处理大维数据时，许多经典的多元统计方法存在一定程度的低效率甚至是不可应用。为适用于大维数据分析，近年来一些研究者应用随机矩阵理论改进传统的多元统计方法，建立更精确的极限理论。但关于非中心化F矩阵在大维情况下的谱分析还处于理论空白。基于非中心化F矩阵在工具变量回归中的重要性，本项目拟应用随机矩阵理论建立大维非中心化F矩阵的谱分析及其极限理论。具体研究内容叙述涵括三个方面：（1）建立大维非中心化F随机矩阵的极限谱分布和极端特征根的极限定理；（2）建立此类矩阵线性谱统计量的中心极限定理；（3）首次将大维非中心化F矩阵的谱分析应用于多元工具变量回归方法中，建立有效工具变量识别和弱工具变量检测的统一精确框架。申请人在随机矩阵理论及其在多元统计中的应用和多元回归分析方面具有丰富经验，本项目的结果不仅能够填补大维随机矩阵极限理论的空白，也能够完善多元工具变量回归的分析框架，从而指导实际数据分析。

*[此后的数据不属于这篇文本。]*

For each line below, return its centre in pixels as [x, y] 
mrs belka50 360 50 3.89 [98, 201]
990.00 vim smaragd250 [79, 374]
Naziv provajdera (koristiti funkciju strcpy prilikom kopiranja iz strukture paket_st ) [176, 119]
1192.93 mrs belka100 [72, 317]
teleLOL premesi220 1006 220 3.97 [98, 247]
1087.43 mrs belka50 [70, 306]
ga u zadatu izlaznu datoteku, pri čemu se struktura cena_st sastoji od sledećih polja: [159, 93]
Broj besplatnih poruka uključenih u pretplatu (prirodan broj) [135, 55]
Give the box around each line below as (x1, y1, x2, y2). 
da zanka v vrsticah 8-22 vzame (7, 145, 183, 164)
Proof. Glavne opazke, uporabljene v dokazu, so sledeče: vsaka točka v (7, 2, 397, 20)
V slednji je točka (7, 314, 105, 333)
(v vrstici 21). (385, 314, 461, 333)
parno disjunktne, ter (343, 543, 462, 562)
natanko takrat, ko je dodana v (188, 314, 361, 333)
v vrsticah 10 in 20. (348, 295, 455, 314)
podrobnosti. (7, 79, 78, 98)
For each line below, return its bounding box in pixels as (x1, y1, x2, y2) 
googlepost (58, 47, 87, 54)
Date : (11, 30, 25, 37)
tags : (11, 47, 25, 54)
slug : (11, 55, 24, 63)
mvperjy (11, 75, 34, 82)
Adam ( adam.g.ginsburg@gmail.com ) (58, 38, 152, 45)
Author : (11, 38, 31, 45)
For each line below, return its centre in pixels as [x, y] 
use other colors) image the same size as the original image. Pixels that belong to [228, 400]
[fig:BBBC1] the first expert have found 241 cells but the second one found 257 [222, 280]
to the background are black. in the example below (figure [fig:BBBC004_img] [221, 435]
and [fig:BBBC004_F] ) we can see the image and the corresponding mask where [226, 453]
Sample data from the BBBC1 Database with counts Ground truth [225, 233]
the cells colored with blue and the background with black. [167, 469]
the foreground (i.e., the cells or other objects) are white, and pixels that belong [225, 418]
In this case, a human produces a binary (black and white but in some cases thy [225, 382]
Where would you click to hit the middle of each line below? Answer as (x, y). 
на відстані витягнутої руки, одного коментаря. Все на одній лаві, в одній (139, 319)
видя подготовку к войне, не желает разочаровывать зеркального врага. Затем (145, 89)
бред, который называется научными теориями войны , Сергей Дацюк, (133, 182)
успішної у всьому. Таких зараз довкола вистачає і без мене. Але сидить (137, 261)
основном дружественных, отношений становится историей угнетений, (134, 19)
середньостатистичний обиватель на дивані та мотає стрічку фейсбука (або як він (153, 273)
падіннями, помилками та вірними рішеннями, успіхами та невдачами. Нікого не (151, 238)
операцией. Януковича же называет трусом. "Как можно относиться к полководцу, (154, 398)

Many traditional multivariate statistical methods will become inefficient and generate misleading results when applied to high dimensional data situations. Recently, some researchers focus on improving the classical multivariate statistical procedures based on the random matrix theory under the large dimensional framework. But, there is no existing research on the spectral analysis of large dimensional non-central Fisher matrix. As the non-central Fisher matrix is very important in multivariate instrumental variables regression, this project is aimed to study its spectral analysis and the corresponding limit theories based on the random matrix theory. Specifically, the project consists of three parts: (1) to construct the limit spectral distribution and the limit theories of the largest and smallest eigenvalues of the non-central Fisher matrix; (2) to construct the central limit theory for linear spectral statistics; (3) to develop a precise framework for the identification of valid instruments and the detection of weak instruments for large dimensional instrumental variables regression, based on the spectral analysis of large dimensional Fisher matrix. The applicant is experienced in the random matrix theory and its applications in multivariate statistical analysis. The theoretical results yielded in this project will add to the limit theory of large dimensional random matrix on the one hand, and advance the analytical framework for multivariate instrumental variables regression, thereby providing useful guidance for real data analysis.